▶ [THE TASK] Output the full listing below exactly as it reads, and skip anything that is a picture.

▶ [MATERIAL SUPPLIED]

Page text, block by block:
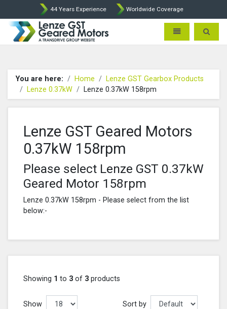
44 Years Experience Worldwide Coverage
Lenze Intorq BFK458 Brake
Toggle Toggle
You are here: Home
Lenze GST Gearbox Products
Lenze 0.37kW
Lenze 0.37kW 158rpm
Lenze GST Geared Motors
0.37kW 158rpm
Please select Lenze GST 0.37kW
Geared Motor 158rpm
Lenze 0.37kW 158rpm - Please select from the list
below:-
Showing 1 to 3 of 3 products
Show Sort by

▶ [EXPECTED ANSWER]
Page text, block by block:
44 Years Experience Worldwide Coverage
Lenze Intorq BFK458 Brake
Toggle Toggle
You are here: Home
Lenze GST Gearbox Products
Lenze 0.37kW
Lenze 0.37kW 158rpm
Lenze GST Geared Motors
0.37kW 158rpm
Please select Lenze GST 0.37kW
Geared Motor 158rpm
Lenze 0.37kW 158rpm - Please select from the list
below:-
Showing 1 to 3 of 3 products
Show Sort by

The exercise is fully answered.